Work to complete — Which lines below hold the word "queuing"? Copy all of them.

Record excerpts —
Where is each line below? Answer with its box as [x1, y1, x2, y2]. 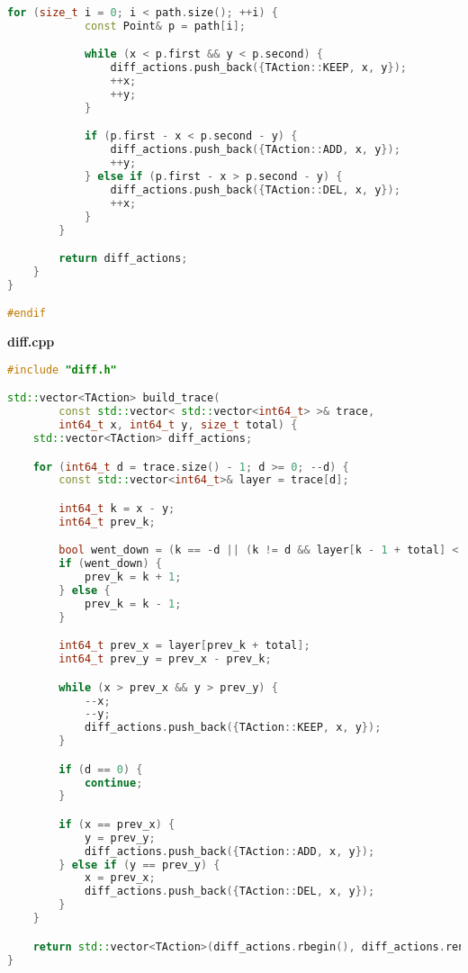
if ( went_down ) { [58, 557, 162, 571]
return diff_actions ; [58, 252, 188, 266]
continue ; [84, 776, 143, 789]
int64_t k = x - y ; [58, 501, 175, 515]
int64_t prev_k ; [58, 515, 156, 528]
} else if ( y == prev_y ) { [58, 858, 220, 871]
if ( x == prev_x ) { [58, 817, 175, 831]
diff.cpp [7, 332, 55, 351]
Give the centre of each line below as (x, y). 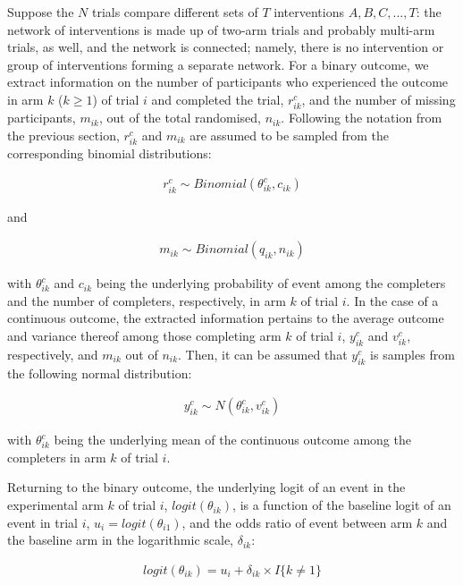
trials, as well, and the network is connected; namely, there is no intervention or (226, 47)
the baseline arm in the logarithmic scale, (120, 540)
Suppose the (41, 12)
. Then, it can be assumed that (263, 354)
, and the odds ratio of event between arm (297, 522)
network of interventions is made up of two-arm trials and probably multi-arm (221, 29)
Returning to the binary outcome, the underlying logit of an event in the (206, 487)
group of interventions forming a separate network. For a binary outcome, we (218, 64)
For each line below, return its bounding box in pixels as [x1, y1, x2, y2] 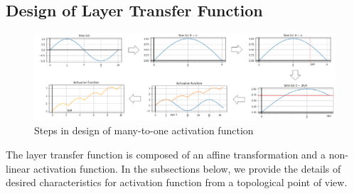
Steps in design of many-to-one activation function [34, 123, 254, 138]
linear [6, 161, 31, 176]
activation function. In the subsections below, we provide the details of [33, 161, 341, 176]
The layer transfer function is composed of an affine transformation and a [6, 146, 326, 161]
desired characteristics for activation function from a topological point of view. [6, 175, 348, 190]
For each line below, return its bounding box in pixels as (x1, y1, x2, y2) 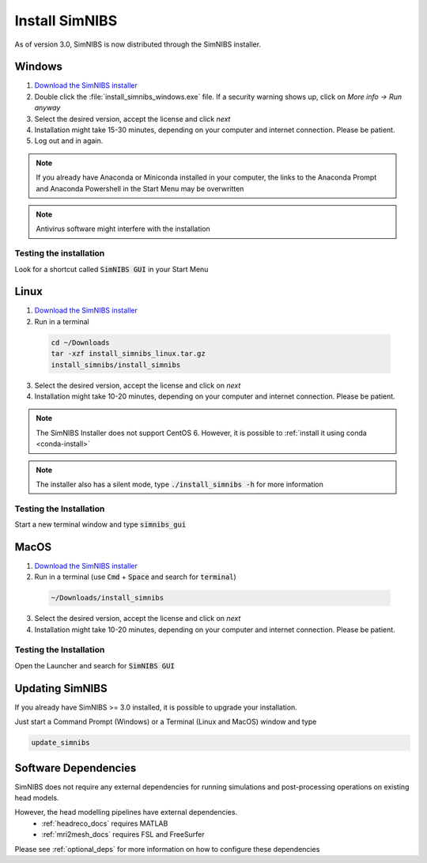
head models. (14, 793, 59, 802)
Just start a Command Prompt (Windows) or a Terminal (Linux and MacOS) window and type (14, 717, 317, 727)
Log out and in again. (34, 136, 104, 146)
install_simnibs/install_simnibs (51, 360, 181, 369)
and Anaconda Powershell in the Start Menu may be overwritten (36, 184, 244, 193)
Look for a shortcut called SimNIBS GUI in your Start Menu (14, 264, 209, 274)
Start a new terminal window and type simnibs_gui (14, 520, 187, 529)
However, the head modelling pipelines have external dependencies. (14, 808, 237, 817)
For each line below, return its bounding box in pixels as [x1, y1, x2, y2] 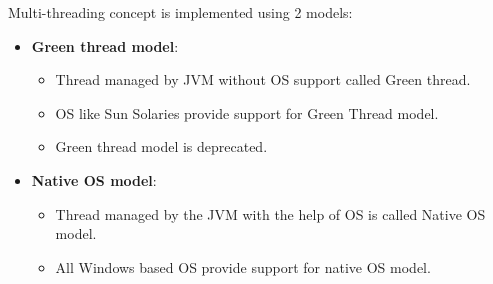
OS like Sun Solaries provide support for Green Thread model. [55, 102, 439, 123]
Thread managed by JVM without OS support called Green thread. [55, 69, 471, 90]
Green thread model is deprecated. [55, 136, 268, 157]
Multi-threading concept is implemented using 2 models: [8, 2, 353, 22]
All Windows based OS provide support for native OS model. [55, 256, 431, 277]
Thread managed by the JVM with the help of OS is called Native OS [55, 203, 486, 224]
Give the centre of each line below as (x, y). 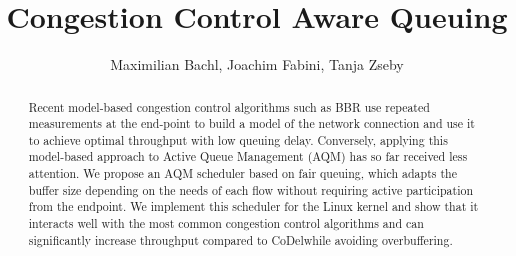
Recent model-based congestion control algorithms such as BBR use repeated (229, 106)
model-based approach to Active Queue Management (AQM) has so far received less (248, 156)
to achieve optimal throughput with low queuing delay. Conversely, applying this (238, 139)
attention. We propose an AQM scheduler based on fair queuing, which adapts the (242, 173)
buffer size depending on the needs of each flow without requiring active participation (250, 189)
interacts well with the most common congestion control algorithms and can (226, 223)
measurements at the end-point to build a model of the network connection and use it (251, 123)
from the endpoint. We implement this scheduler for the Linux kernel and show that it (253, 206)
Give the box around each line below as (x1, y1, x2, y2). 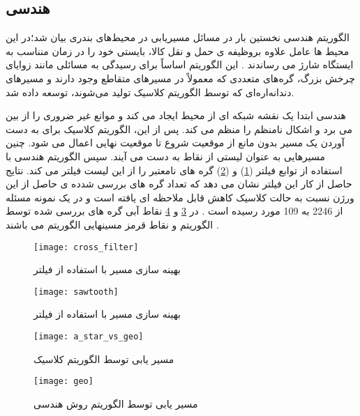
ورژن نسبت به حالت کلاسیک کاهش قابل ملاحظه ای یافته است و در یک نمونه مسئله (6, 190, 354, 204)
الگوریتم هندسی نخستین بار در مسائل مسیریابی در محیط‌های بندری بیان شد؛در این (6, 30, 350, 45)
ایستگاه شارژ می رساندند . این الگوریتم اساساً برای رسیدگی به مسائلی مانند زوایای (6, 57, 354, 72)
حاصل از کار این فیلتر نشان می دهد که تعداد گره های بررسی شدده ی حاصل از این (6, 176, 352, 191)
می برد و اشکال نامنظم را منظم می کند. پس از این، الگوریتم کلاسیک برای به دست (6, 121, 353, 136)
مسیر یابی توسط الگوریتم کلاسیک (33, 351, 174, 366)
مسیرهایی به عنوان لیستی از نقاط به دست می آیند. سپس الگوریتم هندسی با (6, 148, 326, 163)
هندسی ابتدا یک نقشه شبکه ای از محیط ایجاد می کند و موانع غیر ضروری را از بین (6, 108, 346, 123)
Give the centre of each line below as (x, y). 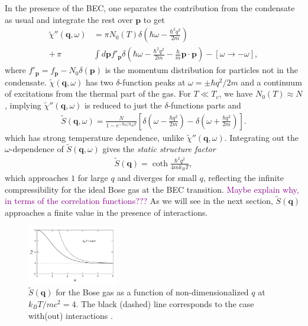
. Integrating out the (262, 137)
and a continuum (271, 82)
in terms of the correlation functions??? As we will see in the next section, (139, 201)
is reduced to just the (123, 105)
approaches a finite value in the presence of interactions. (106, 213)
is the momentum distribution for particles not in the (201, 70)
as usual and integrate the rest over (69, 19)
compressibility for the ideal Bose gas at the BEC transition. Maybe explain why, (152, 189)
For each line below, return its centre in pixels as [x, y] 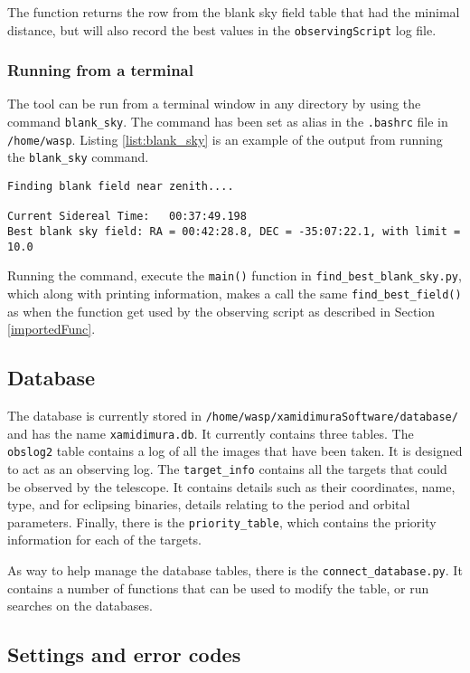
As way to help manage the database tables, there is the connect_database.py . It [235, 570]
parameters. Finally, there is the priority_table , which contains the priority [222, 521]
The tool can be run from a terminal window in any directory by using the [214, 104]
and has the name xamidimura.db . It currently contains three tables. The [211, 433]
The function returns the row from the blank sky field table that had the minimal [234, 12]
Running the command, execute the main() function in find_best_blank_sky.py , [235, 275]
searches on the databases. [80, 606]
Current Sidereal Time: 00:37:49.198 [127, 217]
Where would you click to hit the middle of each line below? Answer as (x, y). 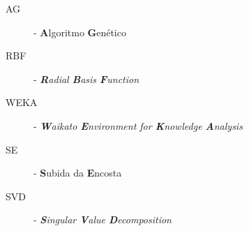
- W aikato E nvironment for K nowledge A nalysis (138, 125)
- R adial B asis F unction (86, 79)
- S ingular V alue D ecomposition (103, 219)
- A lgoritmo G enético (80, 32)
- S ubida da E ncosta (78, 173)
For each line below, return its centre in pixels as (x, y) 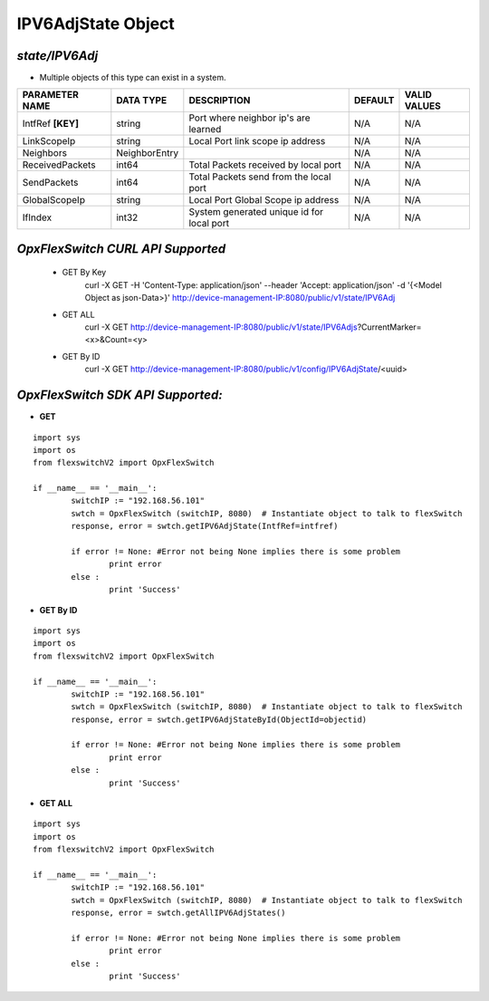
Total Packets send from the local (260, 177)
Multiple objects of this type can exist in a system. (133, 78)
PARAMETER (50, 95)
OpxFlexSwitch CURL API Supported (121, 249)
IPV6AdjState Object (96, 24)
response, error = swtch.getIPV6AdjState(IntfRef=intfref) (205, 526)
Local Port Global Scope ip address (264, 200)
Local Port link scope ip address (257, 141)
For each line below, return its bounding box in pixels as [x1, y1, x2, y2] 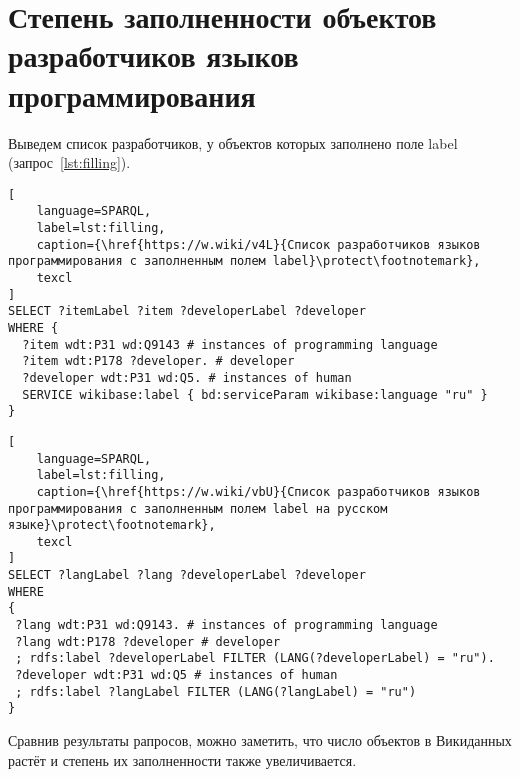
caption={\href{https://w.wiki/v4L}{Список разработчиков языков [36, 237, 481, 252]
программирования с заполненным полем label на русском [8, 501, 388, 516]
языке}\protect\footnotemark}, [8, 518, 216, 533]
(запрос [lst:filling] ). [8, 152, 131, 173]
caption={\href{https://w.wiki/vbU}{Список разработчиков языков [36, 484, 481, 499]
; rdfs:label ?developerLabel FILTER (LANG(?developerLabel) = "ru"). [15, 651, 495, 666]
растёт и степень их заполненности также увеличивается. [8, 749, 357, 770]
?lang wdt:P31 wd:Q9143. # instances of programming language [15, 618, 438, 633]
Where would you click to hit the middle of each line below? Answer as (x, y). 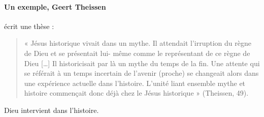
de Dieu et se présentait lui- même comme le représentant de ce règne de (137, 53)
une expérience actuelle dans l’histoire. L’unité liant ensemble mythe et (135, 83)
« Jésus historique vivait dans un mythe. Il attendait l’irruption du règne (138, 43)
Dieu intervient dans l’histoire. (52, 110)
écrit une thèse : (29, 26)
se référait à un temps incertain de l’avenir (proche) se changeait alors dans (141, 73)
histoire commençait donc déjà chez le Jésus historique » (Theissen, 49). (136, 93)
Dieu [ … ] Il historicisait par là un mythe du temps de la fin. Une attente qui (142, 63)
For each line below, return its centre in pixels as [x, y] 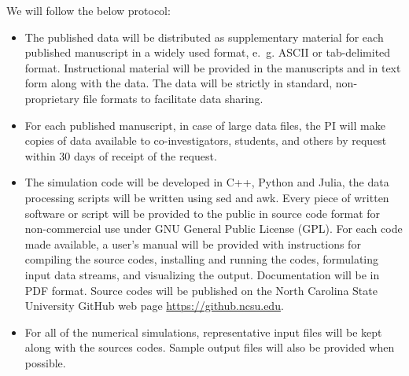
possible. [45, 362]
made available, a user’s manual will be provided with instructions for [193, 243]
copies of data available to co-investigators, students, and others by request [206, 140]
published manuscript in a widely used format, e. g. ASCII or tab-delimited [208, 52]
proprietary [52, 98]
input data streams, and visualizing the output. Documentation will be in [202, 274]
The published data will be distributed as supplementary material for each [204, 37]
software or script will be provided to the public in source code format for [203, 213]
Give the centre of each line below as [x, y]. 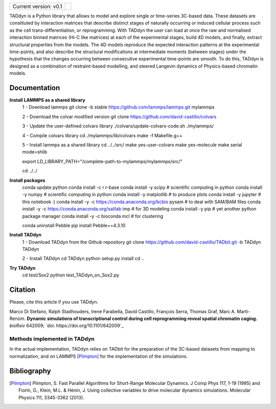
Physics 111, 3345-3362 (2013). [51, 397]
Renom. [17, 318]
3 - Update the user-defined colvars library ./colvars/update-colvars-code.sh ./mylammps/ [118, 126]
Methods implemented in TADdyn [52, 339]
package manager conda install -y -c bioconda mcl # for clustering [93, 216]
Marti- [244, 311]
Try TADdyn [22, 268]
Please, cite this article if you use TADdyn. [54, 302]
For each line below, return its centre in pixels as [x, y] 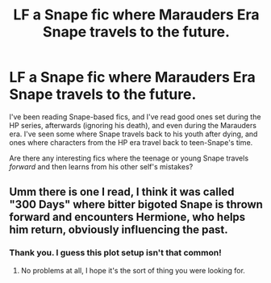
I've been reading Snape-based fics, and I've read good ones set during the [135, 117]
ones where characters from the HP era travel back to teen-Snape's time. [131, 142]
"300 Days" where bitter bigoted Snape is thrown [136, 204]
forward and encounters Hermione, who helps [127, 217]
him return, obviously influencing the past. [119, 230]
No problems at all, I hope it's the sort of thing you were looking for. [133, 270]
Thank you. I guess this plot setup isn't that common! [115, 253]
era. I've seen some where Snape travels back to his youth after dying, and [133, 134]
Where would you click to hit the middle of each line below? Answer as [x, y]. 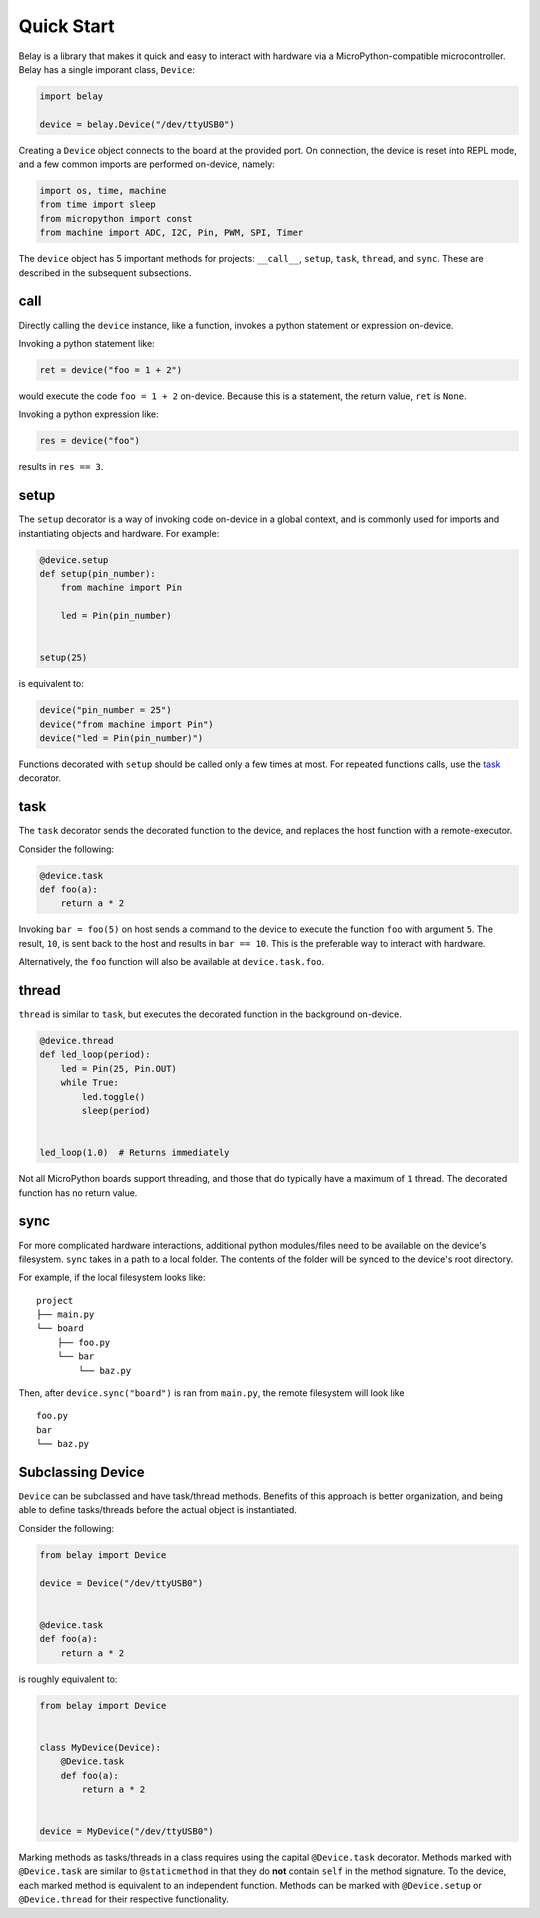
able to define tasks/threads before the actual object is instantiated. [157, 1510]
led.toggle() [113, 1096]
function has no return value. [78, 1192]
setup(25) [63, 658]
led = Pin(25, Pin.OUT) [118, 1068]
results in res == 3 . [61, 467]
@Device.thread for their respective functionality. [124, 1899]
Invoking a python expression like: [88, 414]

Problem solution —
to achieve optimal throughput with low queuing delay. Conversely, applying this (238, 139)
attention. We propose an AQM scheduler based on fair queuing, which adapts the (242, 173)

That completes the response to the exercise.